Source: by the authors

Table 3 Proximity of the location of the lower third molars according to depth in panoramic radiographs of the Latin American population

Location	n	%	Depth of lower third molar (Pell and Gregory¹⁹
			Position A		Position B		Position C		p
			n	%	n	%	n	%
Proximity of the lower third molar to the IAC (modified Langlais et al.²⁰)
Intact	1781	27.45	1267	71.14	477	26.78	37	2.08	<0.001**
Proximal	4707	72.55	1766	37.52	2566	54.51	375	7.97
Intact	1781	27.45	1267	71.14	477	26.78	37	2.08	<0.001*
Dark band phenomenom	967	14.90	427	44.16	469	48.50	71	7.34
Change of IAC address	35	0.54	7	20.00	24	68.57	4	11.43
Discontinuity of IAC	877	13.52	395	45.04	450	51.31	32	3.65
Constriction of the IAC diameter	237	3.65	98	41.35	120	50.63	19	8.02
Dark band phenomenom + Change of IAC address	89	1.37	15	16.85	58	65.17	16	17.98
Dark band phenomenom + Discontinuity of IAC	835	12.87	344	41.20	435	52.10	56	6.71
Dark band phenomenom + Constriction of the IAC diameter	147	2.27	46	31.29	88	59.86	13	8.84
Change of IAC address + Discontinuity of IAC	89	1.37	30	33.71	53	59.55	6	6.74
Change of IAC address + Constriction of the IAC diameter	99	1.53	36	36.36	46	46.46	17	17.17
Discontinuity of IAC + Constriction of the IAC diameter	302	4.65	105	34.77	156	51.66	41	13.58
Dark band phenomenom + Change of IAC address + Discontinuity of IADC	106	1.63	26	24.53	69	65.09	11	10.38
Dark band phenomenom + Change of IAC address + Constriction of the IAC diameter	48	0.74	8	16.67	28	58.33	12	25.00
Dark band phenomenom + Discontinuity of IAC + Constriction of the IAC diameter	535	8.25	165	30.84	347	64.86	23	4.30
Change of IAC address + Discontinuity of IAC + Constriction of the IAC diameter	117	1.80	26	22.22	68	58.12	23	19.66
Dark band phenomenom + Change of IAC address + Discontinuity of IAC + Constriction of the IAC diameter	224	3.45	38	16.96	155	69.20	31	13.84
Total	6488	100.00	3033	46.75	3043	46.90	412	6.35

*Chi-square linear trend test

**Chi-square test

Source: by the authors

DISCUSSION

Exodontia of mandibular third molars is a routine procedure in dental practice that, in case of complications, could lead to multiple scenarios. One of them is the injury to the lower dental nerve.

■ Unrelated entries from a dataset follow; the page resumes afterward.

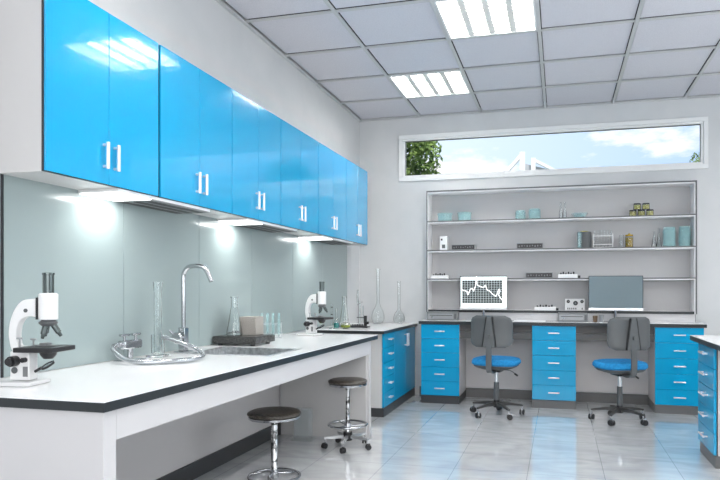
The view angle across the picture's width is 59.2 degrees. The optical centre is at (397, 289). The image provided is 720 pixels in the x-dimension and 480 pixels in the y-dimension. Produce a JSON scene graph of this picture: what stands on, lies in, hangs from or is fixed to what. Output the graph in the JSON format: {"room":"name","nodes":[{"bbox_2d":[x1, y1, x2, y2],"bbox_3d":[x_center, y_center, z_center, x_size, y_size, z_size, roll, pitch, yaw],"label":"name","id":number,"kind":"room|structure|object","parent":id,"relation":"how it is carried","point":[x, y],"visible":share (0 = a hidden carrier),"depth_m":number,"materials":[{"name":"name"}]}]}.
{"room":"science laboratory","nodes":[
{"label":"science laboratory","id":0,"kind":"room"},
{"bbox_2d":[4,0,358,377],"bbox_3d":[-1.567,-0.502,3.270,0.120,3.400,8.795,0,0,14],"label":"wall","id":1,"kind":"structure","parent":0,"point":[203,33],"depth_m":4.73,"materials":[{"name":"paint"}]},
{"bbox_2d":[0,0,157,196],"bbox_3d":[-1.441,-0.887,2.959,0.275,0.803,0.749,0,0,14],"label":"upper cabinet","id":2,"kind":"object","parent":1,"relation":"attached to","point":[79,83],"visible":0.94,"depth_m":2.75,"materials":[{"name":"blue"}]},
{"bbox_2d":[78,188,209,213],"bbox_3d":[-1.338,-0.473,3.431,0.228,0.023,0.820,0,0,14],"label":"lamp","id":3,"kind":"object","parent":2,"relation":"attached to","point":[119,195],"visible":1,"depth_m":3.31,"materials":[{"name":"white"}]},
{"bbox_2d":[0,174,346,377],"bbox_3d":[-1.108,-0.062,4.795,0.009,0.860,4.437,0,0,14],"label":"backsplash","id":4,"kind":"structure","parent":1,"relation":"attached to","point":[105,257],"depth_m":3.46,"materials":[{"name":"grey glass"}]},
{"bbox_2d":[157,44,231,214],"bbox_3d":[-1.252,-0.887,3.699,0.275,0.803,0.745,0,0,14],"label":"upper cabinet","id":5,"kind":"object","parent":1,"relation":"attached to","point":[195,108],"visible":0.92,"depth_m":3.61,"materials":[{"name":"blue laminate"}]},
{"bbox_2d":[201,89,280,224],"bbox_3d":[-1.068,-0.887,4.415,0.275,0.803,0.724,0,0,14],"label":"upper cabinet","id":6,"kind":"object","parent":1,"relation":"attached to","point":[256,131],"visible":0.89,"depth_m":4.34,"materials":[{"name":"blue laminate"}]},
{"bbox_2d":[217,218,296,232],"bbox_3d":[-1.018,-0.473,4.680,0.228,0.023,0.840,0,0,14],"label":"lamp","id":7,"kind":"object","parent":6,"relation":"attached to","point":[242,222],"visible":1,"depth_m":4.54,"materials":[{"name":"white"}]},
{"bbox_2d":[280,119,317,233],"bbox_3d":[-0.883,-0.887,5.134,0.275,0.803,0.752,0,0,14],"label":"upper cabinet","id":8,"kind":"object","parent":1,"relation":"attached to","point":[299,151],"visible":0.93,"depth_m":5.06,"materials":[{"name":"blue"}]},
{"bbox_2d":[293,142,345,239],"bbox_3d":[-0.697,-0.887,5.860,0.275,0.803,0.736,0,0,14],"label":"upper cabinet","id":9,"kind":"object","parent":1,"relation":"attached to","point":[331,165],"visible":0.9,"depth_m":5.79,"materials":[{"name":"blue laminate"}]},
{"bbox_2d":[298,235,352,244],"bbox_3d":[-0.669,-0.473,6.036,0.228,0.023,0.880,0,0,14],"label":"lamp","id":10,"kind":"object","parent":9,"relation":"attached to","point":[317,238],"visible":1,"depth_m":5.92,"materials":[{"name":"white"}]},
{"bbox_2d":[345,159,367,245],"bbox_3d":[-0.516,-0.887,6.564,0.275,0.803,0.708,0,0,14],"label":"upper cabinet","id":11,"kind":"object","parent":1,"relation":"attached to","point":[356,177],"visible":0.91,"depth_m":6.50,"materials":[{"name":"blue"}]},
{"bbox_2d":[194,395,719,479],"bbox_3d":[1.528,1.248,2.475,6.512,0.100,8.795,0,0,14],"label":"floor","id":12,"kind":"structure","parent":0,"point":[417,440],"depth_m":4.74,"materials":[{"name":"grey tile"}]},
{"bbox_2d":[0,341,370,479],"bbox_3d":[-0.983,0.803,3.705,0.794,0.790,3.088,0,0,14],"label":"frame","id":13,"kind":"object","parent":12,"relation":"on","point":[189,434],"visible":0.6,"depth_m":3.52,"materials":[{"name":"grey laminate"}]},
{"bbox_2d":[0,333,377,412],"bbox_3d":[-0.960,0.389,3.763,0.810,0.036,3.248,0,0,14],"label":"countertop","id":14,"kind":"structure","parent":13,"relation":"on","point":[102,387],"depth_m":2.74,"materials":[{"name":"white"}]},
{"bbox_2d":[0,272,74,386],"bbox_3d":[-1.434,0.151,2.476,0.267,0.438,0.151,0,0,4],"label":"microscope","id":15,"kind":"object","parent":14,"relation":"on","point":[22,360],"visible":1,"depth_m":2.45,"materials":[{"name":"white metal"}]},
{"bbox_2d":[34,360,54,372],"bbox_3d":[-1.383,0.302,2.473,0.086,0.016,0.054,-22,20,4],"label":"mirror","id":16,"kind":"object","parent":15,"relation":"attached to","point":[47,365],"depth_m":2.47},
{"bbox_2d":[113,332,145,361],"bbox_3d":[-1.409,0.299,3.318,0.090,0.142,0.167,0,0,14],"label":"valve","id":17,"kind":"object","parent":14,"relation":"on","point":[129,345],"visible":0.91,"depth_m":3.31,"materials":[{"name":"silver metal"}]},
{"bbox_2d":[146,282,169,357],"bbox_3d":[-1.324,0.163,3.489,0.090,0.414,0.090,0,0,14],"label":"glass cylinder","id":18,"kind":"object","parent":14,"relation":"on","point":[157,344],"visible":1,"depth_m":3.47,"materials":[{"name":"clear glass"}]},
{"bbox_2d":[110,335,205,364],"bbox_3d":[-1.230,0.308,3.277,0.396,0.122,0.368,0,0,14],"label":"hose","id":19,"kind":"object","parent":14,"relation":"on","point":[114,346],"visible":1,"depth_m":3.18,"materials":[{"name":"grey"}]},
{"bbox_2d":[169,264,213,352],"bbox_3d":[-1.201,0.107,3.710,0.246,0.526,0.131,0,0,14],"label":"faucet","id":20,"kind":"object","parent":14,"relation":"on","point":[182,334],"visible":0.91,"depth_m":3.73,"materials":[{"name":"silver metal"}]},
{"bbox_2d":[183,347,298,355],"bbox_3d":[-0.925,0.456,3.807,0.551,0.178,0.441,0,0,14],"label":"sink","id":21,"kind":"object","parent":14,"relation":"in","point":[245,351],"visible":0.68,"depth_m":3.99,"materials":[{"name":"metal"}]},
{"bbox_2d":[194,348,292,354],"bbox_3d":[-0.925,0.458,3.807,0.515,0.174,0.405,0,0,14],"label":"basin","id":22,"kind":"object","parent":21,"relation":"in","point":[215,351],"depth_m":3.99,"materials":[{"name":"metal"}]},
{"bbox_2d":[212,334,274,345],"bbox_3d":[-1.048,0.340,4.322,0.320,0.062,0.290,0,0,14],"label":"balance","id":23,"kind":"object","parent":14,"relation":"on","point":[252,340],"visible":0.94,"depth_m":4.20,"materials":[{"name":"black plastic"}]},
{"bbox_2d":[226,297,242,335],"bbox_3d":[-1.105,0.176,4.279,0.110,0.262,0.110,0,0,14],"label":"flask","id":24,"kind":"object","parent":23,"relation":"on","point":[234,328],"visible":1,"depth_m":4.25,"materials":[{"name":"clear glass"}]},
{"bbox_2d":[240,316,262,334],"bbox_3d":[-1.007,0.246,4.362,0.120,0.125,0.120,0,0,14],"label":"block","id":25,"kind":"object","parent":23,"relation":"on","point":[251,325],"visible":0.87,"depth_m":4.31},
{"bbox_2d":[297,282,332,335],"bbox_3d":[-0.674,0.151,5.141,0.267,0.438,0.151,0,0,25],"label":"microscope","id":26,"kind":"object","parent":14,"relation":"on","point":[310,323],"visible":1,"depth_m":5.11,"materials":[{"name":"white metal"}]},
{"bbox_2d":[247,406,300,479],"bbox_3d":[-0.784,0.980,4.021,0.340,0.428,0.340,0,0,14],"label":"stool","id":27,"kind":"object","parent":12,"relation":"on","point":[274,415],"visible":1,"depth_m":4.00,"materials":[{"name":"silver metal"}]},
{"bbox_2d":[321,377,370,453],"bbox_3d":[-0.373,0.937,4.793,0.381,0.522,0.379,0,0,14],"label":"stool","id":28,"kind":"object","parent":12,"relation":"on","point":[338,382],"visible":1,"depth_m":4.77,"materials":[{"name":"silver metal"}]},
{"bbox_2d":[323,332,393,416],"bbox_3d":[-0.387,0.805,6.204,0.706,0.786,0.395,0,0,14],"label":"base cabinet","id":29,"kind":"object","parent":12,"relation":"on","point":[382,348],"visible":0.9,"depth_m":5.96,"materials":[{"name":"blue"}]},
{"bbox_2d":[394,327,414,409],"bbox_3d":[-0.223,0.805,6.844,0.705,0.786,0.923,0,0,14],"label":"base cabinet","id":30,"kind":"object","parent":12,"relation":"on","point":[404,340],"visible":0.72,"depth_m":6.72,"materials":[{"name":"blue"}]},
{"bbox_2d":[317,322,417,333],"bbox_3d":[-0.285,0.394,6.621,0.696,0.032,1.424,0,0,14],"label":"countertop","id":31,"kind":"structure","parent":30,"relation":"on","point":[375,328],"depth_m":6.18,"materials":[{"name":"white laminate"}]},
{"bbox_2d":[329,303,334,328],"bbox_3d":[-0.640,0.252,6.152,0.056,0.250,0.056,0,0,14],"label":"cylinder","id":32,"kind":"object","parent":31,"relation":"on","point":[331,314],"visible":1,"depth_m":6.14,"materials":[{"name":"clear glass"}]},
{"bbox_2d":[333,308,338,327],"bbox_3d":[-0.605,0.279,6.247,0.058,0.196,0.058,0,0,14],"label":"bottle","id":33,"kind":"object","parent":31,"relation":"on","point":[336,322],"visible":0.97,"depth_m":6.23,"materials":[{"name":"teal glass"}]},
{"bbox_2d":[339,297,348,326],"bbox_3d":[-0.541,0.223,6.437,0.110,0.310,0.110,0,0,14],"label":"flask","id":34,"kind":"object","parent":31,"relation":"on","point":[344,317],"visible":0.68,"depth_m":6.41,"materials":[{"name":"clear glass"}]},
{"bbox_2d":[340,322,350,328],"bbox_3d":[-0.509,0.348,6.181,0.110,0.058,0.110,0,0,14],"label":"bowl","id":35,"kind":"object","parent":31,"relation":"on","point":[345,325],"visible":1,"depth_m":6.14,"materials":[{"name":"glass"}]},
{"bbox_2d":[351,290,369,327],"bbox_3d":[-0.372,0.187,6.342,0.185,0.380,0.090,0,0,14],"label":"stand","id":36,"kind":"object","parent":31,"relation":"on","point":[364,318],"visible":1,"depth_m":6.33,"materials":[{"name":"black plastic"}]},
{"bbox_2d":[371,269,383,322],"bbox_3d":[-0.221,0.070,7.139,0.148,0.614,0.148,0,0,14],"label":"flask","id":37,"kind":"object","parent":31,"relation":"on","point":[377,314],"visible":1,"depth_m":7.11,"materials":[{"name":"clear glass"}]},
{"bbox_2d":[393,281,404,323],"bbox_3d":[0.016,0.140,7.120,0.132,0.474,0.132,0,0,14],"label":"flask","id":38,"kind":"object","parent":31,"relation":"on","point":[398,318],"visible":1,"depth_m":7.09,"materials":[{"name":"clear glass"}]},
{"bbox_2d":[421,324,465,403],"bbox_3d":[0.502,0.780,6.872,0.410,0.835,0.504,0,0,14],"label":"drawer pedestal","id":39,"kind":"object","parent":12,"relation":"on","point":[443,351],"visible":0.99,"depth_m":6.67,"materials":[{"name":"blue laminate"}]},
{"bbox_2d":[419,319,706,327],"bbox_3d":[1.648,0.343,6.597,2.812,0.036,0.509,0,0,14],"label":"desk","id":40,"kind":"object","parent":39,"relation":"on","point":[425,321],"visible":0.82,"depth_m":6.31,"materials":[{"name":"white laminate"}]},
{"bbox_2d":[427,311,458,320],"bbox_3d":[0.488,0.278,6.787,0.325,0.092,0.150,0,0,14],"label":"case","id":41,"kind":"object","parent":40,"relation":"on","point":[431,315],"visible":1,"depth_m":6.72,"materials":[{"name":"grey"}]},
{"bbox_2d":[460,276,506,314],"bbox_3d":[0.912,0.088,6.709,0.498,0.472,0.130,0,0,14],"label":"monitor","id":42,"kind":"object","parent":40,"relation":"on","point":[476,292],"visible":0.92,"depth_m":6.68,"materials":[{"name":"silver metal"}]},
{"bbox_2d":[460,325,531,389],"bbox_3d":[1.073,0.725,6.772,0.742,0.725,0.453,0,0,14],"label":"panel","id":43,"kind":"object","parent":40,"relation":"attached to","point":[521,346],"visible":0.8,"depth_m":6.94,"materials":[{"name":"grey"}]},
{"bbox_2d":[514,320,545,321],"bbox_3d":[1.358,0.317,6.496,0.320,0.014,0.090,0,0,14],"label":"keyboard","id":44,"kind":"object","parent":40,"relation":"on","point":[514,320],"visible":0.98,"depth_m":6.46,"materials":[{"name":"white plastic"}]},
{"bbox_2d":[426,180,696,321],"bbox_3d":[1.678,-0.384,6.735,2.750,1.416,0.224,0,0,14],"label":"shelf unit","id":45,"kind":"object","parent":40,"relation":"on","point":[494,220],"visible":0.91,"depth_m":6.78,"materials":[{"name":"grey"}]},
{"bbox_2d":[431,273,448,278],"bbox_3d":[0.469,-0.155,7.014,0.190,0.058,0.090,0,0,14],"label":"box","id":46,"kind":"object","parent":45,"relation":"on","point":[436,276],"visible":0.98,"depth_m":6.98,"materials":[{"name":"white plastic"}]},
{"bbox_2d":[440,236,447,249],"bbox_3d":[0.517,-0.515,6.995,0.082,0.150,0.082,0,0,14],"label":"box","id":47,"kind":"object","parent":45,"relation":"on","point":[443,239],"visible":0.82,"depth_m":6.96,"materials":[{"name":"white plastic"}]},
{"bbox_2d":[451,244,476,249],"bbox_3d":[0.734,-0.469,6.968,0.260,0.058,0.146,0,0,14],"label":"rack","id":48,"kind":"object","parent":45,"relation":"on","point":[460,246],"visible":0.93,"depth_m":6.90,"materials":[{"name":"grey metal"}]},
{"bbox_2d":[517,243,543,248],"bbox_3d":[1.426,-0.471,6.791,0.280,0.062,0.146,0,0,14],"label":"rack","id":49,"kind":"object","parent":45,"relation":"on","point":[519,245],"visible":0.91,"depth_m":6.73,"materials":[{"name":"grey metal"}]},
{"bbox_2d":[525,272,552,277],"bbox_3d":[1.519,-0.157,6.767,0.285,0.062,0.146,0,0,14],"label":"rack","id":50,"kind":"object","parent":45,"relation":"on","point":[527,274],"visible":0.95,"depth_m":6.70,"materials":[{"name":"grey metal"}]},
{"bbox_2d":[534,305,558,309],"bbox_3d":[1.587,0.186,6.727,0.248,0.060,0.090,0,0,14],"label":"box","id":51,"kind":"object","parent":45,"relation":"on","point":[537,307],"visible":0.97,"depth_m":6.69,"materials":[{"name":"white plastic"}]},
{"bbox_2d":[559,202,562,217],"bbox_3d":[1.736,-0.845,6.714,0.040,0.172,0.040,0,0,14],"label":"bottle","id":52,"kind":"object","parent":45,"relation":"on","point":[560,211],"visible":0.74,"depth_m":6.71,"materials":[{"name":"clear glass"}]},
{"bbox_2d":[563,202,566,216],"bbox_3d":[1.775,-0.845,6.704,0.040,0.172,0.040,0,0,14],"label":"bottle","id":53,"kind":"object","parent":45,"relation":"on","point":[564,210],"visible":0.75,"depth_m":6.69,"materials":[{"name":"clear glass"}]},
{"bbox_2d":[558,272,579,277],"bbox_3d":[1.812,-0.159,6.669,0.228,0.066,0.090,0,0,14],"label":"box","id":54,"kind":"object","parent":45,"relation":"on","point":[560,275],"visible":0.99,"depth_m":6.63,"materials":[{"name":"white plastic"}]},
{"bbox_2d":[565,299,584,310],"bbox_3d":[1.867,0.155,6.648,0.200,0.122,0.104,0,0,14],"label":"meter","id":55,"kind":"object","parent":45,"relation":"on","point":[570,304],"visible":1,"depth_m":6.61,"materials":[{"name":"white plastic"}]},
{"bbox_2d":[577,231,590,247],"bbox_3d":[1.967,-0.530,6.655,0.140,0.180,0.140,0,0,14],"label":"canister","id":56,"kind":"object","parent":45,"relation":"on","point":[583,237],"visible":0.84,"depth_m":6.60,"materials":[{"name":"grey plastic"}]},
{"bbox_2d":[593,229,612,246],"bbox_3d":[2.149,-0.535,6.608,0.203,0.190,0.040,0,0,14],"label":"test tube rack","id":57,"kind":"object","parent":45,"relation":"on","point":[611,233],"visible":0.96,"depth_m":6.60,"materials":[{"name":"white plastic"}]},
{"bbox_2d":[619,235,623,246],"bbox_3d":[2.327,-0.505,6.562,0.052,0.130,0.052,0,0,14],"label":"glass jar","id":58,"kind":"object","parent":45,"relation":"on","point":[621,237],"visible":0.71,"depth_m":6.54,"materials":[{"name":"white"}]},
{"bbox_2d":[625,233,632,246],"bbox_3d":[2.400,-0.515,6.544,0.080,0.150,0.080,0,0,14],"label":"glass jar","id":59,"kind":"object","parent":45,"relation":"on","point":[628,238],"visible":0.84,"depth_m":6.51,"materials":[{"name":"yellow"}]},
{"bbox_2d":[629,210,635,215],"bbox_3d":[2.427,-0.791,6.516,0.072,0.065,0.072,0,0,14],"label":"jar","id":60,"kind":"object","parent":45,"relation":"on","point":[631,212],"visible":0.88,"depth_m":6.49,"materials":[{"name":"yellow glass"}]},
{"bbox_2d":[638,210,644,214],"bbox_3d":[2.507,-0.791,6.495,0.072,0.065,0.072,0,0,14],"label":"jar","id":61,"kind":"object","parent":45,"relation":"on","point":[640,212],"visible":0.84,"depth_m":6.46,"materials":[{"name":"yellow glass"}]},
{"bbox_2d":[633,203,640,209],"bbox_3d":[2.467,-0.858,6.506,0.072,0.065,0.072,0,0,14],"label":"jar","id":62,"kind":"object","parent":61,"relation":"on","point":[637,206],"visible":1,"depth_m":6.48,"materials":[{"name":"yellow glass"}]},
{"bbox_2d":[646,209,653,214],"bbox_3d":[2.588,-0.791,6.475,0.072,0.065,0.072,0,0,14],"label":"jar","id":63,"kind":"object","parent":45,"relation":"on","point":[649,211],"visible":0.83,"depth_m":6.45,"materials":[{"name":"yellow glass"}]},
{"bbox_2d":[642,203,649,209],"bbox_3d":[2.551,-0.858,6.484,0.072,0.065,0.072,0,0,14],"label":"jar","id":64,"kind":"object","parent":63,"relation":"on","point":[645,206],"visible":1,"depth_m":6.46,"materials":[{"name":"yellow glass"}]},
{"bbox_2d":[651,231,656,246],"bbox_3d":[2.633,-0.520,6.484,0.054,0.160,0.054,0,0,14],"label":"flask","id":65,"kind":"object","parent":45,"relation":"on","point":[653,239],"visible":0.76,"depth_m":6.47,"materials":[{"name":"clear glass"}]},
{"bbox_2d":[656,228,661,245],"bbox_3d":[2.687,-0.540,6.491,0.054,0.200,0.054,0,0,14],"label":"flask","id":66,"kind":"object","parent":45,"relation":"on","point":[658,237],"visible":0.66,"depth_m":6.48,"materials":[{"name":"clear glass"}]},
{"bbox_2d":[558,312,587,321],"bbox_3d":[1.789,0.278,6.453,0.295,0.092,0.150,0,0,14],"label":"case","id":67,"kind":"object","parent":40,"relation":"on","point":[562,316],"visible":1,"depth_m":6.39,"materials":[{"name":"grey plastic"}]},
{"bbox_2d":[599,315,603,321],"bbox_3d":[2.044,0.287,6.331,0.048,0.075,0.048,0,0,14],"label":"cup","id":68,"kind":"object","parent":40,"relation":"on","point":[601,317],"visible":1,"depth_m":6.31,"materials":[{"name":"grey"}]},
{"bbox_2d":[576,326,653,393],"bbox_3d":[2.208,0.725,6.481,0.735,0.725,0.453,0,0,14],"label":"panel","id":69,"kind":"object","parent":40,"relation":"attached to","point":[591,341],"visible":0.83,"depth_m":6.69,"materials":[{"name":"grey"}]},
{"bbox_2d":[588,276,642,321],"bbox_3d":[2.200,0.090,6.378,0.522,0.468,0.130,0,0,14],"label":"monitor","id":70,"kind":"object","parent":40,"relation":"on","point":[620,293],"visible":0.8,"depth_m":6.36,"materials":[{"name":"silver metal"}]},
{"bbox_2d":[470,315,524,419],"bbox_3d":[0.931,0.718,6.039,0.511,0.960,0.529,0,0,-41],"label":"office chair","id":71,"kind":"object","parent":12,"relation":"on","point":[490,332],"visible":1,"depth_m":5.86,"materials":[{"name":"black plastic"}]},
{"bbox_2d":[532,326,575,409],"bbox_3d":[1.631,0.780,6.582,0.431,0.835,0.504,0,0,14],"label":"drawer pedestal","id":72,"kind":"object","parent":12,"relation":"on","point":[553,347],"visible":0.99,"depth_m":6.37,"materials":[{"name":"blue"}]},
{"bbox_2d":[588,317,649,425],"bbox_3d":[2.049,0.718,5.761,0.528,0.960,0.512,0,0,-36],"label":"office chair","id":73,"kind":"object","parent":12,"relation":"on","point":[632,334],"visible":1,"depth_m":5.57,"materials":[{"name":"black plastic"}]},
{"bbox_2d":[648,327,703,414],"bbox_3d":[2.767,0.780,6.290,0.439,0.835,0.504,0,0,14],"label":"drawer pedestal","id":74,"kind":"object","parent":12,"relation":"on","point":[672,356],"visible":0.88,"depth_m":6.09,"materials":[{"name":"blue laminate"}]},
{"bbox_2d":[698,343,719,468],"bbox_3d":[2.550,0.792,4.376,0.836,0.812,0.504,0,0,14],"label":"drawer pedestal","id":75,"kind":"object","parent":12,"relation":"on","point":[708,358],"visible":0.97,"depth_m":4.35,"materials":[{"name":"blue"}]},
{"bbox_2d":[690,335,719,350],"bbox_3d":[2.551,0.364,4.244,0.901,0.036,0.991,0,0,14],"label":"countertop","id":76,"kind":"structure","parent":75,"relation":"on","point":[711,341],"depth_m":4.41,"materials":[{"name":"white"}]},
{"bbox_2d":[215,0,719,121],"bbox_3d":[1.528,-2.036,2.475,6.272,0.132,8.555,0,0,14],"label":"ceiling","id":77,"kind":"structure","parent":0,"point":[579,52],"depth_m":5.29,"materials":[{"name":"white"}]},
{"bbox_2d":[389,68,469,97],"bbox_3d":[0.326,-2.005,6.098,0.672,0.062,0.672,0,0,14],"label":"ceiling light","id":78,"kind":"object","parent":77,"relation":"attached to","point":[453,82],"visible":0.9,"depth_m":6.14,"materials":[{"name":"white plastic"}]},
{"bbox_2d":[434,0,536,38],"bbox_3d":[0.655,-2.005,4.567,0.672,0.062,0.672,0,0,14],"label":"ceiling light","id":79,"kind":"object","parent":77,"relation":"attached to","point":[460,18],"visible":0.99,"depth_m":4.64,"materials":[{"name":"white plastic"}]},
{"bbox_2d":[359,93,719,394],"bbox_3d":[2.607,-0.502,6.676,6.272,3.400,0.120,0,0,14],"label":"wall","id":80,"kind":"structure","parent":0,"point":[396,246],"depth_m":7.15,"materials":[{"name":"paint"}]},
{"bbox_2d":[419,386,647,404],"bbox_3d":[2.939,1.148,6.519,5.550,0.100,0.017,0,0,14],"label":"baseboard","id":81,"kind":"structure","parent":80,"relation":"attached to","point":[470,392],"depth_m":6.77,"materials":[{"name":"grey"}]},
{"bbox_2d":[399,116,707,181],"bbox_3d":[1.604,-1.508,6.890,3.260,0.528,0.085,0,0,14],"label":"window","id":82,"kind":"structure","parent":80,"relation":"in","point":[675,143],"depth_m":6.85,"materials":[{"name":"white"}]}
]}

In this sense, it is necessary to use diagnostic imaging methods such as the panoramic radiography, which provides with greater precision, a complete view of the number, location, and proximity of the roots to other adjacent structures that may be compromised such as the IAC¹⁶^,²³. However, due to its limitation of only providing two-dimensional information, CBCT is still the most accurate imaging alternative¹⁷.

As part of the findings of this investigation, in terms of the proximity of the mandibular third molars, we found that more than three-quarters of the third molars were found close to the IAC. These results coincide with those previously published by Huang et al., who determined that more than 80% of the mandibular third molars contacted or were superimposed on the IAC by using panoramic radiographs of 120 patients from a hospital in Taiwan²⁴. However, there is limited scientific evidence using a standardized classification to identify the proximity of lower third molars to the IAC such as that presented by Langlais et al. and its modification, which is proposed in this paper.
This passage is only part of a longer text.